Aos olhos do mundo, a União Soviética prosperava, exportava toneladas de trigo e crescia economicamente. Enquanto milhares de pessoas passavam fome, chegando ao ponto de comerem a carne do ente querido morto para tentarem aplacar o vazio permanente que consumia os seus estômagos e não terem o mesmo destino do familiar que sucumbira à fome.

Durante muito tempo, esse horror foi abafado, o governo soviético fez tudo que pôde para manter essa história distante do resto do mundo. Foi só a partir de 1980 que uma investigação séria começou a ser feita sobre a grande fome da Ucrânia e o termo Holodomor se tornou mais conhecido.

O horror desse período deixou marcas profundas na história da Ucrânia e, atualmente, todos os anos, no quarto sábado de novembro, são realizadas celebrações públicas, marcadas pelo silêncio, pela chama de velas e por feixes de trigo. A cerimônia é uma forma de homenagear aqueles mortos que não tiveram direito a um funeral ou a qualquer homenagem. Seus corpos esqueléticos foram jogados em valas, amontoados como restos inúteis de pessoas que tiveram seus direitos básicos usurpados em nome de uma política desumana e assassina.  

Ainda hoje se discute se o Holodomor foi um genocídio ou um crime contra a humanidade.
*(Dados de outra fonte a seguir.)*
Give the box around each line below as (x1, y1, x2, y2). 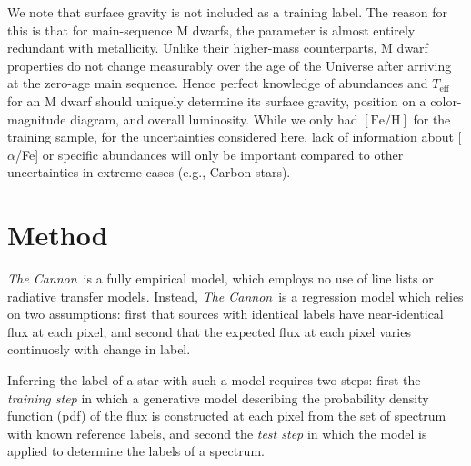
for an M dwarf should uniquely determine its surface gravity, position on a (7, 91, 426, 110)
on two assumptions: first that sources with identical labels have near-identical (7, 304, 444, 323)
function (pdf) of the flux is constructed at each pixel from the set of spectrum (7, 406, 446, 425)
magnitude (7, 109, 66, 128)
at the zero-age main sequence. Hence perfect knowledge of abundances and (7, 74, 428, 93)
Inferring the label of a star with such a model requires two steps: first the (7, 371, 421, 390)
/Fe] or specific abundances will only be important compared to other (15, 144, 404, 164)
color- (430, 91, 462, 110)

O fato é que esse terrível acontecimento poderia ter sido evitado. A Ucrânia tem um solo extremamente fértil, grande parte de seu território é adequado para o plantio. A fome foi provocada pela política de coletivização da agricultura e reorganização da distribuição de alimentos em toda a União Soviética. Uma política que foi mantida mesmo quando ficou claro que ela estava provocando a fome na Ucrânia, no Cazaquistão e no sudoeste da Rússia. 
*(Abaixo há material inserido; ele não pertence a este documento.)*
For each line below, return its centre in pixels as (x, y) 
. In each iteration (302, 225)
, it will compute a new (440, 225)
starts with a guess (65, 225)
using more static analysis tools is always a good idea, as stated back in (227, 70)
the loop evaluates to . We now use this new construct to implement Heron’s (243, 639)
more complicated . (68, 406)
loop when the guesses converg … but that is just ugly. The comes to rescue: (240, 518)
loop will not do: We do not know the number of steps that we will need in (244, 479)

A redução da produção de alimentos, a exportação de grãos e as quotas cada vez maiores que eram exigidas dos camponeses ucranianos fizeram com que a fome se espalhasse muito rapidamente e a morte se tornasse uma realidade corrente no campo, fazendo com que aldeias inteiras fossem dizimadas.
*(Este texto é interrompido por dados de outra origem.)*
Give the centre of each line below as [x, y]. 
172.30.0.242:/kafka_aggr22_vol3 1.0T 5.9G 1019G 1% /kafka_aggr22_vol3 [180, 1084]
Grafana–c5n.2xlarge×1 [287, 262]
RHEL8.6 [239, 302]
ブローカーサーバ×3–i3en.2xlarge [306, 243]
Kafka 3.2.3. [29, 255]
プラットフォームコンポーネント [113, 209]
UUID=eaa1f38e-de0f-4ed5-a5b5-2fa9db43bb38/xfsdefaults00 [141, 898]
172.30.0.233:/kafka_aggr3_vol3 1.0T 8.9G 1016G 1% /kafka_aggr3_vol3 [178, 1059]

Para quem defende a ideia de que ocorreu ali um genocídio, essas mortes foram provocadas pela política implantada por Stalin e foram consequência do seu desejo de punir os ucranianos que haviam se colocado contra a coletivização da agricultura. Ao requisitar uma cota de alimentos muito maior do que os agricultores poderiam fornecer e impedir que essas pessoas saíssem do campo, o regime stalinista ia decretando a sentença de morte desse povo.

Referências:

DINIS, Paulo Cunha. Geórgia e a Ucrânia unidas pelo passado soviético e o secessionismo interno. Portugal: Observatório Político, 2014.

VESNEYAN, Sergio, “Genocídios no século XX: uma leitura sistêmica de causas e consequências”. Tese de Doutorado em Psicologia Social. São Paulo: USP, 2009.

PRADO, Anderson. “Holodomor (1932-1933)  Repercussões  no  Jornal  Ucraniano  –  Brasileiro  Prácia”. Editora Espaço Acadêmico, 2018.